Given such an input, your program should print out the minimum cost to build an irrigation ditch from the pond to the farm. The constraints are as follows. The pond and farm will not be at the same location. The elevation of all tiles except for the pond can be increased or decreased at a cost of one for every unit of change (you may leave the elevation the same for a cost of 0). N and M will each be at most 300. After paying for any excavation that is necessary, you can build a ditch at 0 additional cost if there is a sequence of tiles starting at the pond and ending at the farm such that the following are true:
(Contiguous path) Each tile in the sequence is adjacent to the previous tile (no diagonal adjacency -- tiles in the interior of the map have exactly 4 adjacent tiles)

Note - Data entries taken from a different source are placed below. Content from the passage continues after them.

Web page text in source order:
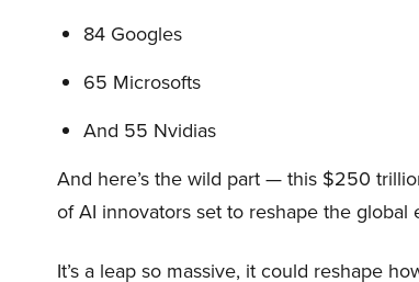
84 Googles
65 Microsofts
And 55 Nvidias
And here’s the wild part — this $250
of AI innovators set to reshape the global
It’s a leap so massive, it could reshape
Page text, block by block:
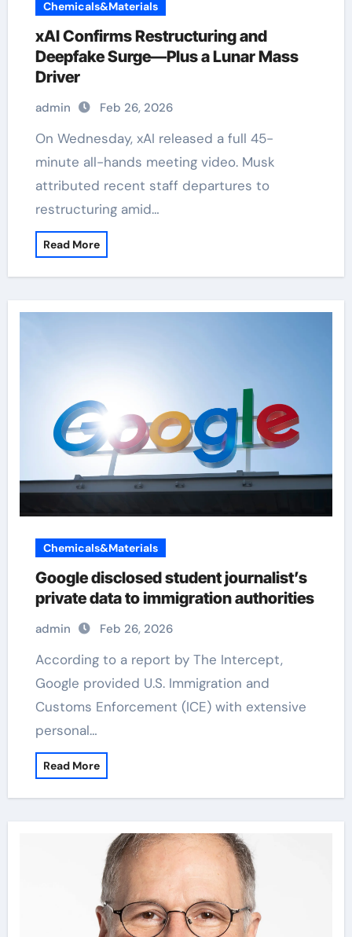
Chemicals&Materials
xAI Confirms Restructuring and
Deepfake Surge—Plus a Lunar Mass
Driver
admin Feb 26, 2026
On Wednesday, xAI released a full 45-
minute all-hands meeting video. Musk
attributed recent staff departures to
restructuring amid…
Read More
Chemicals&Materials
Google disclosed student journalist’s
private data to immigration authorities
admin Feb 26, 2026
According to a report by The Intercept,
Google provided U.S. Immigration and
Customs Enforcement (ICE) with extensive
personal…
Read More
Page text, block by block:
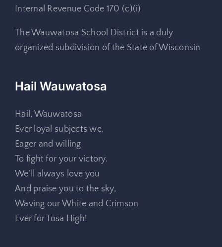
Internal Revenue Code 170 (c)(i)
The Wauwatosa School District is a duly
organized subdivision of the State of Wisconsin
Hail Wauwatosa
Hail, Wauwatosa
Ever loyal subjects we,
Eager and willing
To fight for your victory.
We’ll always love you
And praise you to the sky,
Waving our White and Crimson
Ever for Tosa High!
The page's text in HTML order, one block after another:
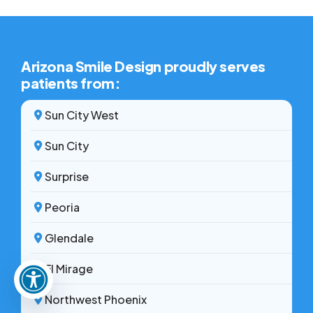
access needed treatment.
Arizona Smile Design proudly serves
patients from:
Sun City West
Sun City
Surprise
Peoria
Glendale
El Mirage
Northwest Phoenix
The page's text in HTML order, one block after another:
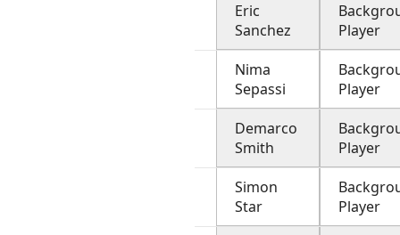
Eric
Sanchez
Player
Nima
Sepassi
Player
Demarco
Smith
Player
Simon
Star
Player
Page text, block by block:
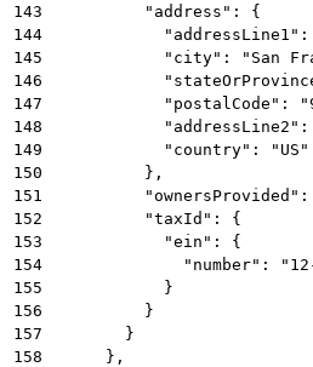
143
          "address": {
144
145
"city": "San
146
147
"postalCode":
148
"addressLine2":
149
            "country": "US"
150
          },
151
"ownersProvided":
152
          "taxId": {
153
            "ein": {
154
"number":
155
            }
156
          }
157
        }
158
      },
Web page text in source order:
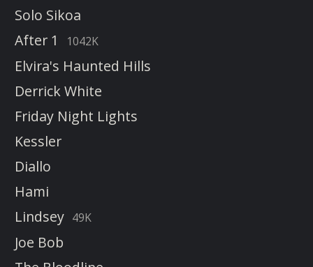
Solo Sikoa
After 1
1042K
Elvira's Haunted Hills
Derrick White
Friday Night Lights
Kessler
Diallo
Hami
Lindsey 49K
Joe Bob

(Downhill path) Each tile in the sequence, including the pond and farm, has an elevation that is at most that of the previous tile in the sequence.
For example, if the input is the following:
3 5
1 1
3 4
27310
21171
77721
then we can build an irrigation ditch at a cost of just 4, since it suffices to lower the tile at location (1, 3) from 3 to 1 (cost 2), raise the tile at position (1, 5) from 0 to 1 (cost 1), and lower the farm, which is at location (3, 4), from 2 to 1 (cost 1). Note that you cannot travel diagonally to get from (2, 3) to (3, 4) in one step.
Solution:
I think this is a variation of the Djikstra's algorithm, i.e. use the farm as the source node, and stop when you calculate the shortest path to the pond. The "adjacent" tiles are your neighbours, and your edge weights are the differences in your elevations.
However, since you can modify the weights in two ways i.e. if you are higher than your neighbour, then you can either 1) decrease your height to match your neighbour's or 2) increase your neighbour's height to match yours. This effect can percolate outwards and I'm not able to capture this in the algorithm.
How can I adjust Djikstra's algorithm to acommodate for the fact that the weights can be changed?
Use the Dijkstra algorithm on the 3D grid N*M*10. Two vertices (x,y,z) and (x',y',z') are connected (with an oriented arc) if (x,y) and (x',y') are adjacent and z' is not greater than z. The cost on the arc is given by the difference between z' and the initial height at (x',y'). Then find the shortedst path from the pond (with its initial length) to the farm (even if the z coordinate is not the same.
It is possible that the minimal path finded in this way passes two times on the same point (x,y). For example it could pass first from (x,y,z') and then from (x,y,z''). But if this happens you can remove the path from (x,y,z') to (x,y,z'') since replacing (x,y,z') with (x,y,z'') costs equal or less then the path from (x,y,z') to (x,y,z''). So you can assume that for every point (x,y) the path uses only a single value of z.
So the path you have found is the solution to the given problem.